Raising the index of accessibility

Under GCH, if $\lambda < \mu$ are regular cardinals, then $\lambda \lhd \mu$ implies $\lambda \ll\mu$. The proof uses the following standard fact:

Lemma. Suppose $\lambda \leq \gamma$ are infinite cardinals. Then $\gamma^{<\lambda} = 2^{<\lambda} \cdot \text{cf}(P_\lambda(\gamma))$.
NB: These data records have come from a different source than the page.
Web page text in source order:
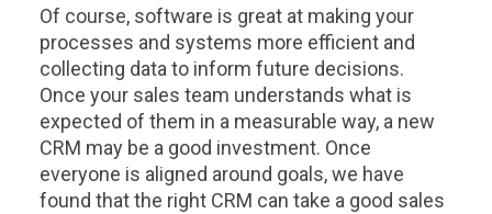
Of course, software is great at making your
processes and systems more efficient and
collecting data to inform future decisions.
Once your sales team understands what is
expected of them in a measurable way, a new
CRM may be a good investment. Once
everyone is aligned around goals, we have
found that the right CRM can take a good sales
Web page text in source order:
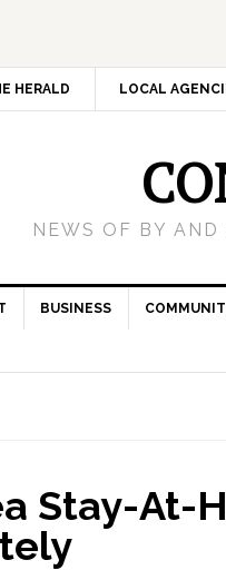
HERALD LOCAL
NEWS OF BY
BUSINESS
Stay-At-
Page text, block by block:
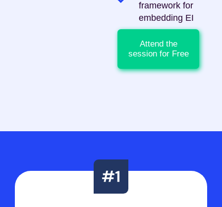
framework for
embedding EI
Attend the
session for Free
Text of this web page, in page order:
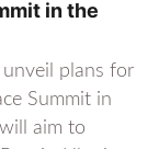
in the
plans for
Summit in
aim to
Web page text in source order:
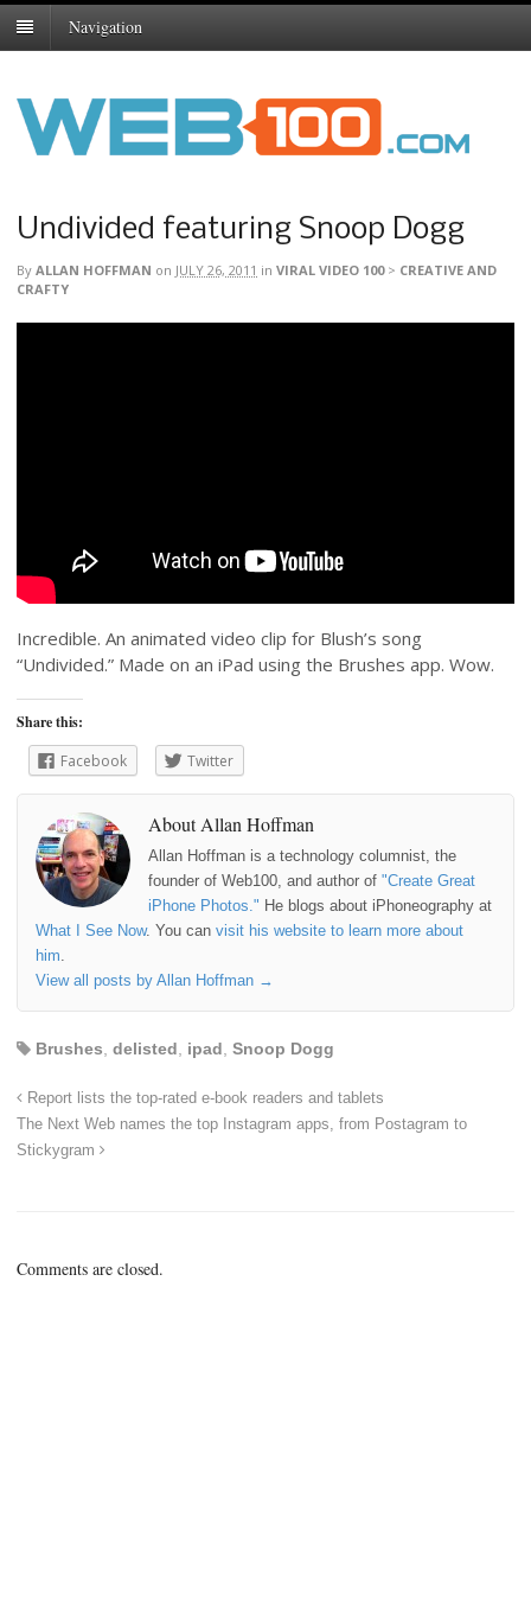
Navigation
Undivided featuring Snoop Dogg
By ALLAN HOFFMAN on JULY 26, 2011 in VIRAL VIDEO 100> CREATIVE AND
CRAFTY
Incredible. An animated video clip for Blush’s song
“Undivided.” Made on an iPad using the Brushes app. Wow.
Share this:
Facebook
Twitter
About Allan Hoffman
Allan Hoffman is a technology columnist, the
founder of Web100, and author of "Create Great
iPhone Photos." He blogs about iPhoneography at
What I See Now. You can visit his website to learn more about
him
View all posts by Allan Hoffman →
Brushes delisted ipad Snoop Dogg
Report lists the top-rated e-book readers and tablets
The Next Web names the top Instagram apps, from Postagram to
Stickygram
Comments are closed.
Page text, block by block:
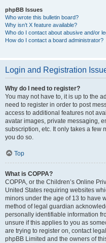
phpBB Issues
Who wrote this bulletin board?
Why isn’t X feature available?
Who do I contact about abusive and/or
How do I contact a board administrator?
Login and Registration
Why do I need to register?
You may not have to, it is up to the
need to register in order to post
access to additional features not
avatar images, private messaging,
subscription, etc. It only takes a few
you do so.
Top
What is COPPA?
COPPA, or the Children’s Online
United States requiring websites
minors under the age of 13 to have
method of legal guardian
personally identifiable information
unsure if this applies to you as
are trying to register on, contact
phpBB Limited and the owners of

Proof. Recall that since $\lambda \leq \gamma$, $ |P_\lambda(\gamma)| = \gamma^{<\lambda}$. The inequality $\gamma^{<\lambda} \geq 2^{<\lambda} \cdot \text{cf}(P_\lambda(\gamma))$ comes from the fact that $\gamma^{<\lambda} = |P_\lambda(\gamma)|\geq \text{cf}(P_\lambda(\gamma))$. Let us prove the reverse inequality. Let $C\subseteq P_\lambda(\gamma)$ be a cofinal set of cardinality $\text{cf}(P_\lambda(\gamma))$. Note that $P_\lambda(\gamma) = \bigcup_{\sigma\in C} P(\sigma)$, so $\gamma^{<\lambda} = |P_\lambda(\gamma)| \leq |C|\cdot \sup_{\sigma\in C}|P(\sigma)| \leq \text{cf}(P_\lambda(\gamma)) \cdot 2^{<\lambda}$, as desired.
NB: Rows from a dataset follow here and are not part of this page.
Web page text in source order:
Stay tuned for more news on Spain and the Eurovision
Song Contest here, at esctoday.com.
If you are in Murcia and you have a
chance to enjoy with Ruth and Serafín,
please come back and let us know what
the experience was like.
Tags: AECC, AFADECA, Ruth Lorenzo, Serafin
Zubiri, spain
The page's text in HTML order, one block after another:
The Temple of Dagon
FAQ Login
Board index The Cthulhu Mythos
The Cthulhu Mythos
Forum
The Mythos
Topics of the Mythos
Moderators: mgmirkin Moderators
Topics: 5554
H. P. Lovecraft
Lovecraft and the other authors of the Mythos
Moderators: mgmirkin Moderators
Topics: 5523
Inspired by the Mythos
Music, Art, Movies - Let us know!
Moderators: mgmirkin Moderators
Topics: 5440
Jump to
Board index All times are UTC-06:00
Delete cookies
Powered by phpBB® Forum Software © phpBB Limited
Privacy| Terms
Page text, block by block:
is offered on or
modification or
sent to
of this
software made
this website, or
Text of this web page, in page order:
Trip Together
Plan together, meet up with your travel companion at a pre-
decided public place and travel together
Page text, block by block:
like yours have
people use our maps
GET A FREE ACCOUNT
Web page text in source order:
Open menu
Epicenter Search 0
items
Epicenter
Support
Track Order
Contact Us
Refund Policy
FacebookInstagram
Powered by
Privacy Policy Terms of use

Under GCH, this lemma has the following corollary:

Corollary (GCH). Suppose $\lambda \leq \gamma$ are infinite cardinals and $\lambda$ is regular. Then $\gamma^{<\lambda} = \text{cf}(P_\lambda(\gamma))$.

Proof. By the lemma, it suffices to show that $\text{cf}(P_\lambda(\gamma))\geq 2^{<\lambda}$. By GCH, $2^{<\lambda} =\lambda$. But $\text{cf}(P_\lambda(\gamma)) \geq \text{cf}(P_\lambda(\lambda)) \geq \lambda$ since $\lambda$ is regular.
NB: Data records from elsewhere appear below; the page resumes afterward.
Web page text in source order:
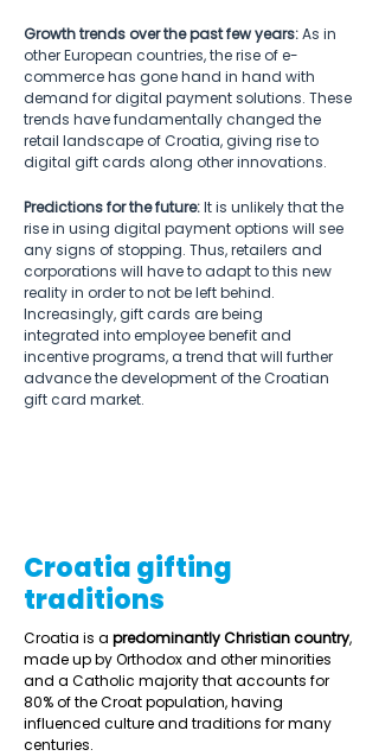
Growth trends over the past few years: As in
other European countries, the rise of e-
commerce has gone hand in hand with
demand for digital payment solutions. These
trends have fundamentally changed the
retail landscape of Croatia, giving rise to
digital gift cards along other innovations.
Predictions for the future: It is unlikely that the
rise in using digital payment options will see
any signs of stopping. Thus, retailers and
corporations will have to adapt to this new
reality in order to not be left behind.
Increasingly, gift cards are being
integrated into employee benefit and
incentive programs, a trend that will further
advance the development of the Croatian
gift card market.
Croatia gifting
traditions
Croatia is a predominantly Christian country,
made up by Orthodox and other minorities
and a Catholic majority that accounts for
80% of the Croat population, having
influenced culture and traditions for many
centuries.
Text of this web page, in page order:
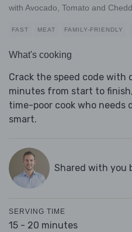
with Avocado, Tomato and
FAST MEAT FAMILY-FRIENDLY
What's cooking
Crack the speed code with
minutes from start to
time-poor cook who needs
smart.
Shared with you
SERVING TIME
15 - 20 minutes
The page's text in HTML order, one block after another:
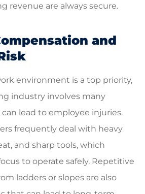
revenue are always secure.
and
environment is a top priority,
industry involves many
lead to employee injuries.
frequently deal with heavy
and sharp tools, which
to operate safely. Repetitive
ladders or slopes are also
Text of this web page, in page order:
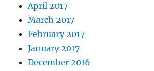
April 2017
March 2017
February 2017
January 2017
December 2016
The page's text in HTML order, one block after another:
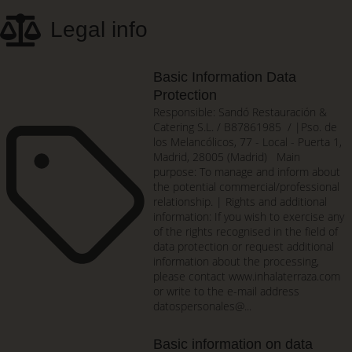
to
main
Legal info
Basic Information Data
Protection
Responsible: Sandó Restauración &
Catering S.L. / B87861985 / |Pso. de
los Melancólicos, 77 - Local - Puerta 1,
Madrid, 28005 (Madrid) Main
purpose: To manage and inform about
the potential commercial/professional
relationship. | Rights and additional
information: If you wish to exercise any
of the rights recognised in the field of
data protection or request additional
information about the processing,
please contact www.inhalaterraza.com
or write to the e-mail address
datospersonales@...
Basic information on data
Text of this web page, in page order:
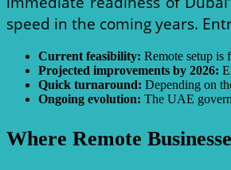
speed in the coming years.
Current feasibility: Remote setup is
Projected improvements by 2026:
Quick turnaround: Depending on
Ongoing evolution: The UAE
Where Remote
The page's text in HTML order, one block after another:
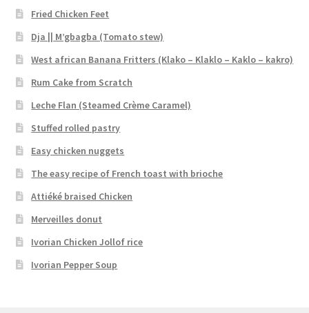
Fried Chicken Feet
Dja || M’gbagba (Tomato stew)
West african Banana Fritters (Klako – Klaklo – Kaklo – kakro)
Rum Cake from Scratch
Leche Flan (Steamed Crème Caramel)
Stuffed rolled pastry
Easy chicken nuggets
The easy recipe of French toast with brioche
Attiéké braised Chicken
Merveilles donut
Ivorian Chicken Jollof rice
Ivorian Pepper Soup
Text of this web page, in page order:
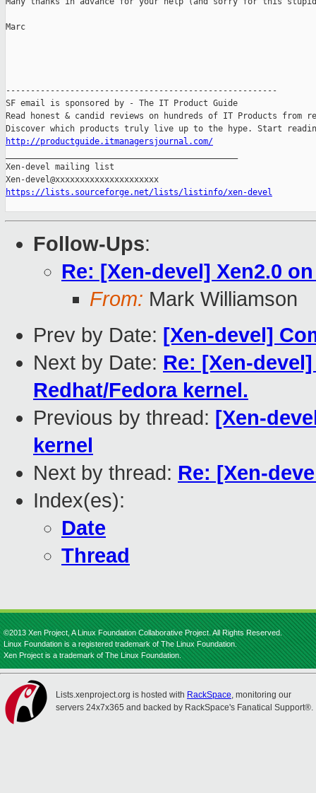
Marc
-------------------------------------------------------
SF email is sponsored by - The IT Product Guide
Read honest & candid reviews on hundreds of IT Products from
http://productguide.itmanagersjournal.com/
Xen-devel mailing list
https://lists.sourceforge.net/lists/listinfo/xen-devel
Follow-Ups:
Re: [Xen-devel] Xen2.0
From: Mark Williamson
Prev by Date: [Xen-devel]
Next by Date: Re: [Xen-
Redhat/Fedora kernel.
Previous by thread: [Xen-
kernel
Next by thread: Re: [Xen-
Index(es):
Date
Thread
©2013 Xen Project, A Linux Foundation Collaborative Project. All Rights Reserved.
Linux Foundation is a registered trademark of The Linux Foundation.
Xen Project is a trademark of The Linux Foundation.
Lists.xenproject.org is hosted with RackSpace, monitoring our
servers 24x7x365 and backed by RackSpace's Fanatical Support®.
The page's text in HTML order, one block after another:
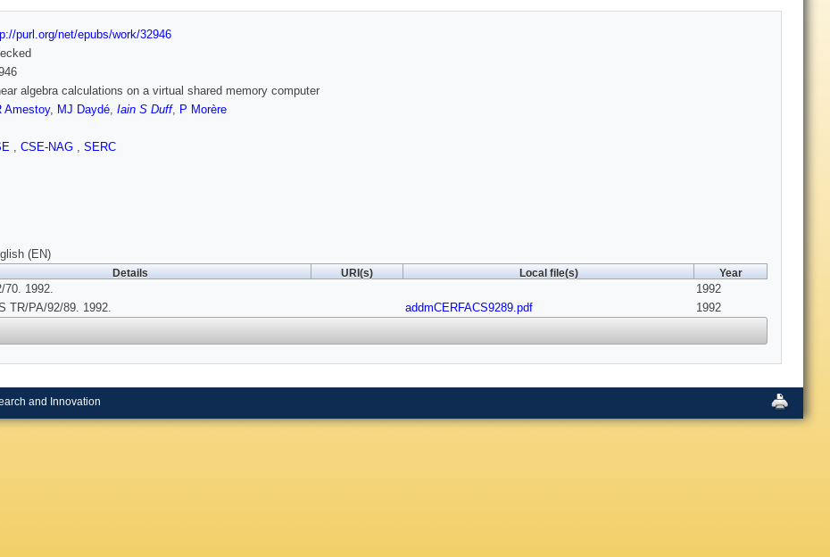
purl.org/net/epubs/work/32946
algebra calculations on a virtual shared memory computer
Amestoy, MJ Daydé, Iain S Duff, P Morère
, CSE-NAG , SERC
(EN)
Details URI(s) Local file(s) Year
70. 1992.
1992
TR/PA/92/89. 1992. addmCERFACS9289.pdf 1992
and Innovation
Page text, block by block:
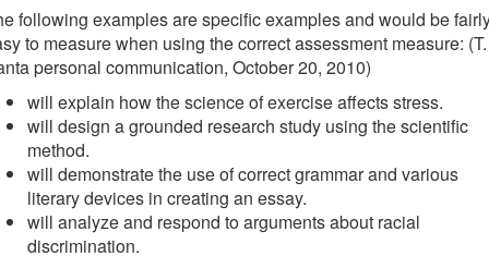
following examples are specific examples and would be
to measure when using the correct assessment measure: (T.
personal communication, October 20, 2010)
will explain how the science of exercise affects stress.
will design a grounded research study using the scientific
method.
will demonstrate the use of correct grammar and various
literary devices in creating an essay.
will analyze and respond to arguments about racial
discrimination.
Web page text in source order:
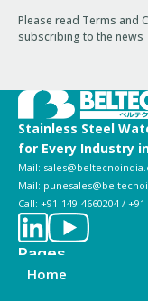
Please read Terms and
subscribing to the news
Stainless Steel
for Every Industry
Mail:
Mail:
Call: +91-149-4660204 /
Pages
Home
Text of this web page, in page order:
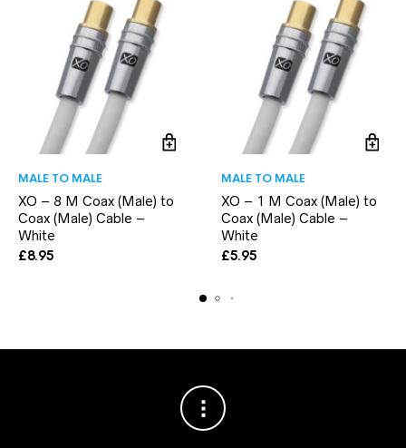
MALE TO MALE
XO – 8 M Coax (Male) to
Coax (Male) Cable –
White
£8.95
MALE TO MALE
XO – 1 M Coax (Male) to
Coax (Male) Cable –
White
£5.95
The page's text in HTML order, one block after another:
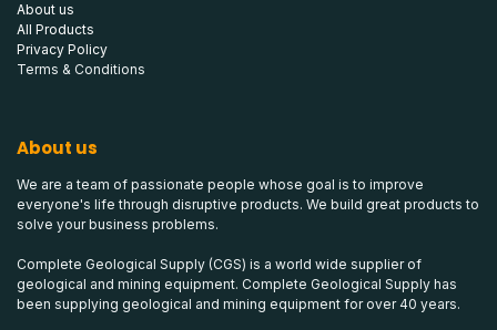
About us
All Products
Privacy Policy
Terms & Conditions
About us
We are a team of passionate people whose goal is to improve
everyone's life through disruptive products. We build great products to
solve your business problems.
Complete Geological Supply (CGS) is a world wide supplier of
geological and mining equipment. Complete Geological Supply has
been supplying geological and mining equipment for over 40 years.
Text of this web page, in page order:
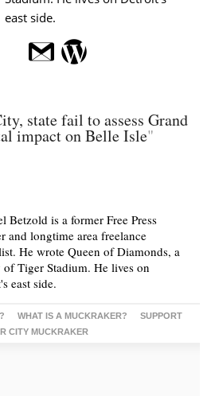
east side.
state fail to assess Grand
impact on Belle Isle"
Betzold is a former Free Press
and longtime area freelance
He wrote Queen of Diamonds, a
Tiger Stadium. He lives on
east side.
WHAT IS A MUCKRAKER?
SUPPORT
CITY MUCKRAKER
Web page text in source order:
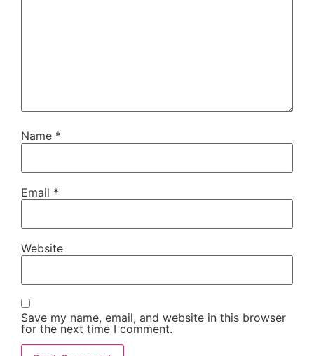
Name *
Email *
Website
Save my name, email, and website in this browser
for the next time I comment.

Proposition (GCH). If $\lambda < \mu$ are regular cardinals, then $\lambda \lhd \mu$ implies $\lambda \ll\mu$

Proof. Suppose $\lambda < \mu$ are regular cardinals such that $\lambda \lhd \mu$. In other words $\text{cf}(P_\lambda(\mu')) < \mu$ for all $\mu' < \lambda$. By the corollary, $(\mu')^{<\lambda} < \mu$ for all $\mu' < \mu$. In particular, $(\mu')^{\lambda'} < \mu$ for all $\mu' < \mu$ and $\lambda' < \lambda$. Thus $\lambda \ll\mu$.

More generally, the following is Fact 2.5 of Lieberman, Rosický, and Vasey - Internal sizes in $\mu$-abstract elementary classes:

Theorem. Assume $\lambda$ and $\mu$ are regular cardinals and $2^{<\lambda} < \mu$. Then $\lambda \triangleleft \mu$ if and only if $\lambda \ll \mu$.

Assuming GCH, $2^{<\lambda} = \lambda$, so we recover Gabe's answer (the proof is the same).